# Science behind "resting" in between cold smoking sessions



## donr (Feb 20, 2013)

I've read about about resting between cold smoking sessions for bacon/CB.  How does this work better than cold smoking continuously?  Does it have to do with the thickness of the meat?

Thanks

Don


----------



## diggingdogfarm (Feb 20, 2013)

I don't think I've ever seen a scientific explanation, it's one of the artistic components of curing and smoking meat. :biggrin:
On the anecdotal side, cold smoking without breaks can lead to harshness and bitterness, especially with long total smoke times.
Try it both ways and see what you think.

~Martin


----------



## chef jimmyj (Feb 20, 2013)

Grandpa, Would rest the meat between Cold smokes because he had other stuff to do. Garden, Grape Vines to tend, Wine to make and time for Beer drinking and socializing at the American Legion...He lit a fire in the morning got the smoke rolling and went about his business.

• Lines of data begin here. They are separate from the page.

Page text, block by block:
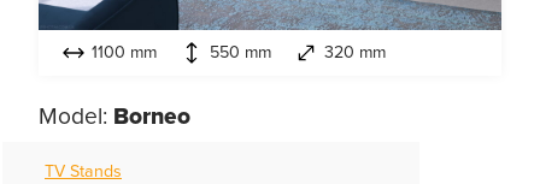
1100 mm 550 mm 320 mm
Model: Borneo
TV Stands
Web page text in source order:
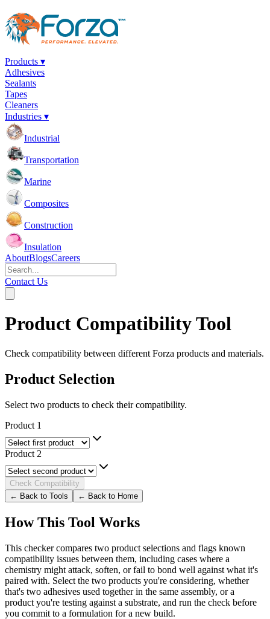
Products ▾
Adhesives
Sealants
Tapes
Cleaners
Industries ▾
Industrial
Transportation
Marine
Composites
Construction
Insulation
AboutBlogsCareers
Contact Us
Product Compatibility Tool
Check compatibility between different Forza products and materials.
Product Selection
Select two products to check their compatibility.
Product 1
Product 2
Check Compatibility
← Back to Tools
← Back to Home
How This Tool Works
This checker compares two product selections and flags known
compatibility issues between them, including cases where a
chemistry might attack, soften, or fail to bond well against what it's
paired with. Select the two products you're considering, whether
that's two adhesives used together in the same assembly, or a
product you're testing against a substrate, and run the check before
you commit to a formulation for a new build.
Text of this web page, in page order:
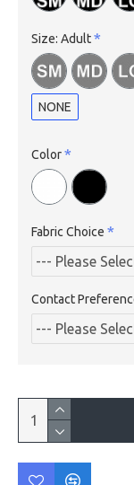
Size: Adult
NONE
Color
Fabric Choice
Contact
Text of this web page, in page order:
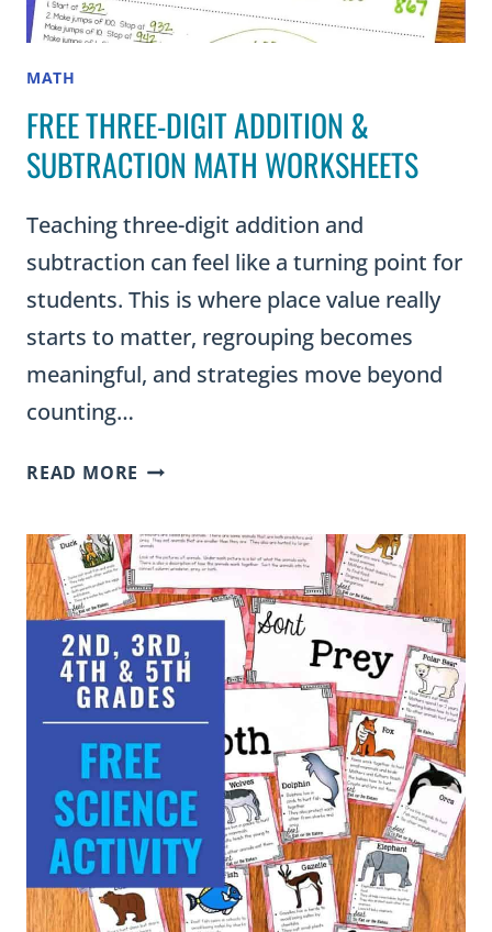
MATH
FREE THREE-DIGIT ADDITION &
SUBTRACTION MATH WORKSHEETS
Teaching three-digit addition and
subtraction can feel like a turning point for
students. This is where place value really
starts to matter, regrouping becomes
meaningful, and strategies move beyond
counting…
READ MORE FREE
ADDITION
&
SUBTRACTION
MATH
WORKSHEETS
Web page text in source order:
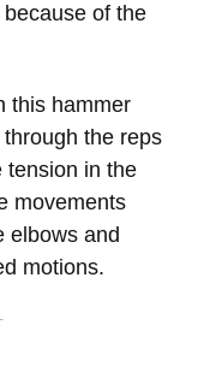
because of the
this hammer
the reps
tension in the
movements
elbows and
motions.
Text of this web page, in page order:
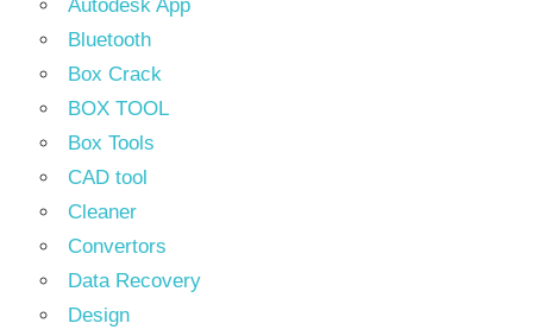
Autodesk App
Bluetooth
Box Crack
BOX TOOL
Box Tools
CAD tool
Cleaner
Convertors
Data Recovery
Design
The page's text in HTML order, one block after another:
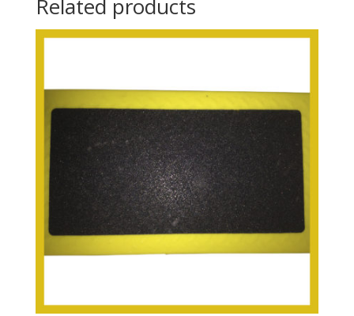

He would tend the fire on and off for the morning but after 4-6 hours just let it die. We are talking Oct in Northern PA, so plenty cold to just leave everything hang in the block smoke house...

I guess you have to wonder how many smoking procedures were written..." Cold smoke 4-6, hours rest overnight and repeat daily for..." Because that is what the Recipe author saw his or her Grandparents do it?...JJ


----------